**What you should do**
In the records below, find the line with "experience with dating" and the line with "familiarize ourselves with the platforms.". Print both exactly, along with every line between them, and no other line.

**Record set**
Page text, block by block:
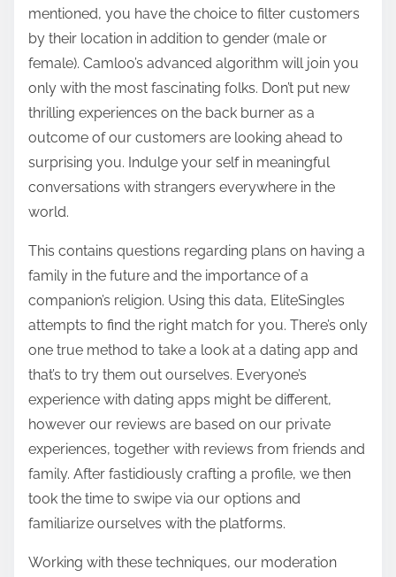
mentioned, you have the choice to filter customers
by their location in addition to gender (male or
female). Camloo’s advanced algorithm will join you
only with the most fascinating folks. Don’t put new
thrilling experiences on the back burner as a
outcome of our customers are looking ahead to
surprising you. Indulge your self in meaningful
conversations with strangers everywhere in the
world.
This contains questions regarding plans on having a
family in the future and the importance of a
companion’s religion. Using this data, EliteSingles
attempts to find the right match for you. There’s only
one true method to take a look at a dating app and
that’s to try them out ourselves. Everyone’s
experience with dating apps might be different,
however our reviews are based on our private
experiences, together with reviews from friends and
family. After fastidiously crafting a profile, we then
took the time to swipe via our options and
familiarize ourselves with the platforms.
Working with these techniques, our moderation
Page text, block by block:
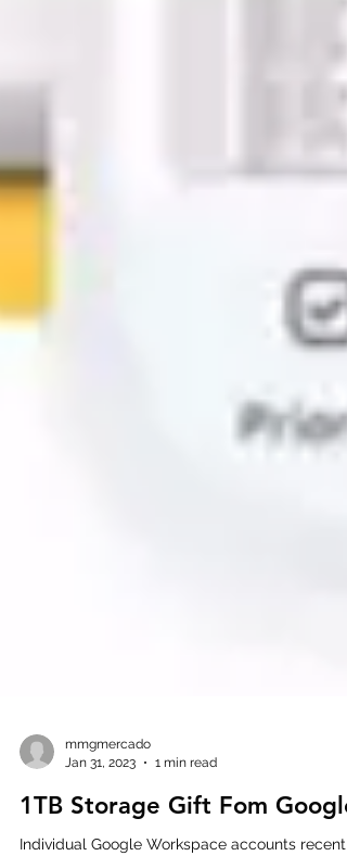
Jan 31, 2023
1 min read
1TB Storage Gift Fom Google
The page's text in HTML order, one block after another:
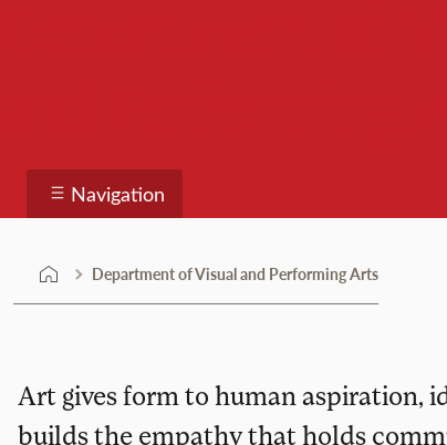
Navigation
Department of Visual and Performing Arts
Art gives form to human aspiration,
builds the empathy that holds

**Expected output**
experience with dating apps might be different,
however our reviews are based on our private
experiences, together with reviews from friends and
family. After fastidiously crafting a profile, we then
took the time to swipe via our options and
familiarize ourselves with the platforms.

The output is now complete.